La phoronis hippocrepia

(Phoronidien)

https://doris.ffessm.fr/Especes/Phoronis-hippocrepia-Phoronis-au-lophophore-en-fer-a-cheval-115

Nom scientifique :
Phoronis hippocrepia

Taille :
Malgré une taille pouvant atteindre 10 cm, la partie visible de Phoronis hippocrepia ne dépasse pas quelques millimètres. En effet, on ne peut observer que la couronne de tentacules en forme de fer à cheval dont le diamètre est compris entre 5 et 10 millimètres.

Couleur :
souvent blanchâtre, parfois verdâtre.

Où la trouver ?
On observe cette espèce dans les endroits ombragés, comme sous les rebords et à la base des rochers. On la trouve principalement dans les dix premiers mètres de profondeur.

Phoronis hippocrepia à Dreischor

Phoronis hippocrepia à Dreischor

Phoronis hippocrepia

Critères de reconnaissance :
Phoronis hippocrepia ne se développe que sur des substrats [] durs.


Encroûtante, Phoronis hippocrepia adhère au substrat [] dur et est recouverte de sédiment. Perforante, Phoronis hippocrepia est entièrement enfouie dans le substrat [] dur.

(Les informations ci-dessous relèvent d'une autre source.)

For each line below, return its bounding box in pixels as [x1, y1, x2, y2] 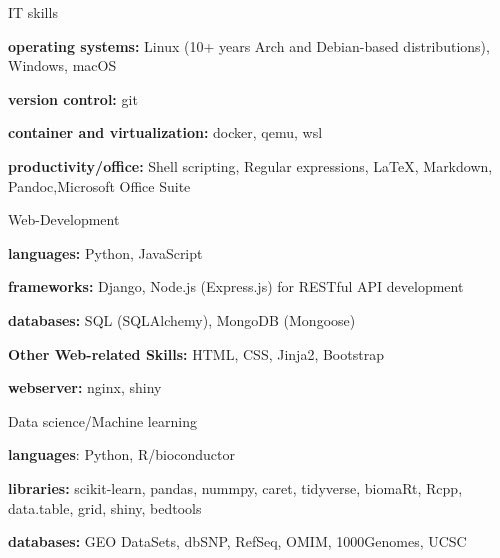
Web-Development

Le régime alimentaire de Phoronis hippocrepia se compose de phytoplancton [], de zooplancton [], de larves d’invertébrés et de détritus. Elle est elle-même au menu de nombreuses espèces de crustacés et de poissons qui arrivent à l’extraire de son tube.


La phoronis de sable

(Phoronidien)

https://doris.ffessm.fr/Especes/Phoronis-psammophila-Phoronis-de-sable-5773

Nom scientifique :
Phoronis psammophila

Taille :
Le tube de Phoronis psammophila est enfoui dans le sable. Il mesure de 5 à 10 cm de longueur pour un diamètre compris entre un demi et un millimètre. La seule partie qui dépasse de la surface du sédiment est le lophophore en forme en fer à cheval dont le diamètre atteint 4 à 5 millimètres

Couleur :
souvent blanchâtre mais parfois avec des coloris pastel.

Où la trouver ?
On observe cette espèce dans les zones abritées des courants marins où elle colonise les zones sableuses, principalement dans les vingt premiers mètres de profondeur.

Phoronis de sable au Pont de Zélande

Phoronis de sable au Pont de Zélande

Phoronis de sable

Critères de reconnaissance :
A la différence de l’espèce précédente qui se fixe sur un substrat dur, cette espèce colonise les zones sableuses dans lesquelles elle s’enfonce.


Il est impossible de distinguer les deux espèces du genre Phoronis décrites ici sans prendre en compte leurs milieux de vie respectifs. Phoronis hippocrepia est présente uniquement au niveau des substrats durs tandis que Phoronis psammophila ne s’observe qu’au niveau des fonds meubles sableux.